The original electric transmission grids were designed to deliver power from a predictable set of power generators to predictable locations over a period of decades.  Engineers could model flows on the grid and how they change when plants or lines go out.  In a competitive generation industry, generators are allowed to change their output levels from existing plants every 10 minutes and to sell to loads far away physically from the generator.  This can dramatically alter the direction of power flows over the transmission system over the course of hours.  In the August 14, 2003 blackout, more than 530 generating units at 260 power plant locations shut down.  Abnormalities started just after 1 p.m. and concluded with a massive northeast blackout at 4:13 p.m.  The high-speed cascading lasted about 12 seconds while thousands of individual events occurred automatically.  A wide-area monitoring system could have helped operators see the abnormalities that started earlier that afternoon.  Common time stamps now available through Global Positioning Systems (GPS) allow submicrosecond timestamping of the difference between voltage phase angles at widely separated substations.  GPS also offers the means to reference power system frequency (60 Hertz here) to a very precise frequency standard.  The system now being used to make about 30 measurements per second of these complex values of voltage phase angles and frequencies is called a phasor data system or phasor measurement unit.  Mike Ingram said utilities in the east are working together to collect, share, and display all these measurements over fiber optic systems to their transmission system operators in the Eastern Interconnect Phasor Project. 

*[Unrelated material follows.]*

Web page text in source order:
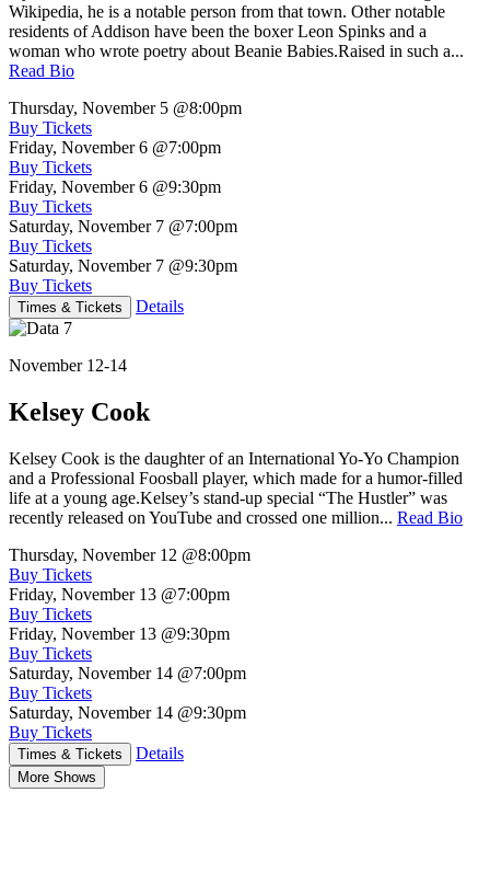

FUTURE MONDAY MEETINGS (noon in the Terrace Room of Sheraton Read House if location isn't listed)_____________

March 28:  "Robotics Role in the Military"  Don Jones, MESA Robotics, Madison, AL

April 4:  Award-Winning paper presented at a joint meeting with the ASEE (American Society of Engineering Educators) Southeast Section Conference--Lunch will be $12 at the UTC Student Center and will require RSVP in advance to Judy Driggans at 751-7616

April 11:  (tentative) "Electron Microscopes"  Larry Allard, Oak Ridge National Laboratory

April 18:  "Nanotechnology In Medicine"  Dr. Robert Bergland

April 25:  "Medical Diagnostic Camera-- So Small It's Swallowable"  Bill Garner, Given Imaging, Inc., Norcross, GA

May 2:  “Advances in Refining Coal for Power Production"  Dale Bradshaw, Advanced Coal Technology (ACT)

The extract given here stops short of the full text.